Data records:

□ □ □ □ □ □ □

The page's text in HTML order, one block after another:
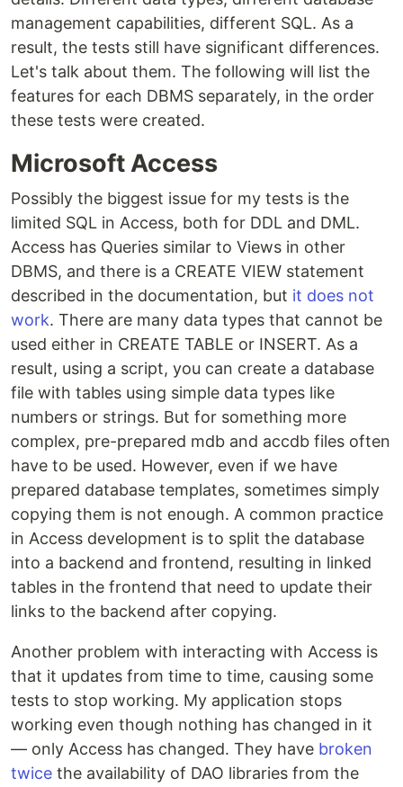
management capabilities, different SQL. As a
result, the tests still have significant differences.
Let's talk about them. The following will list the
features for each DBMS separately, in the order
these tests were created.
Microsoft Access
Possibly the biggest issue for my tests is the
limited SQL in Access, both for DDL and DML.
Access has Queries similar to Views in other
DBMS, and there is a CREATE VIEW statement
described in the documentation, but it does not
work. There are many data types that cannot be
used either in CREATE TABLE or INSERT. As a
result, using a script, you can create a database
file with tables using simple data types like
numbers or strings. But for something more
complex, pre-prepared mdb and accdb files often
have to be used. However, even if we have
prepared database templates, sometimes simply
copying them is not enough. A common practice
in Access development is to split the database
into a backend and frontend, resulting in linked
tables in the frontend that need to update their
links to the backend after copying.
Another problem with interacting with Access is
that it updates from time to time, causing some
tests to stop working. My application stops
working even though nothing has changed in it
— only Access has changed. They have broken
twice the availability of DAO libraries from the

□ □ □ □ □ □ □

_Problem to work on:_
Copy every record above exactly, leaving out any pictures.

_Task answer:_
The page's text in HTML order, one block after another:
management capabilities, different SQL. As a
result, the tests still have significant differences.
Let's talk about them. The following will list the
features for each DBMS separately, in the order
these tests were created.
Microsoft Access
Possibly the biggest issue for my tests is the
limited SQL in Access, both for DDL and DML.
Access has Queries similar to Views in other
DBMS, and there is a CREATE VIEW statement
described in the documentation, but it does not
work. There are many data types that cannot be
used either in CREATE TABLE or INSERT. As a
result, using a script, you can create a database
file with tables using simple data types like
numbers or strings. But for something more
complex, pre-prepared mdb and accdb files often
have to be used. However, even if we have
prepared database templates, sometimes simply
copying them is not enough. A common practice
in Access development is to split the database
into a backend and frontend, resulting in linked
tables in the frontend that need to update their
links to the backend after copying.
Another problem with interacting with Access is
that it updates from time to time, causing some
tests to stop working. My application stops
working even though nothing has changed in it
— only Access has changed. They have broken
twice the availability of DAO libraries from the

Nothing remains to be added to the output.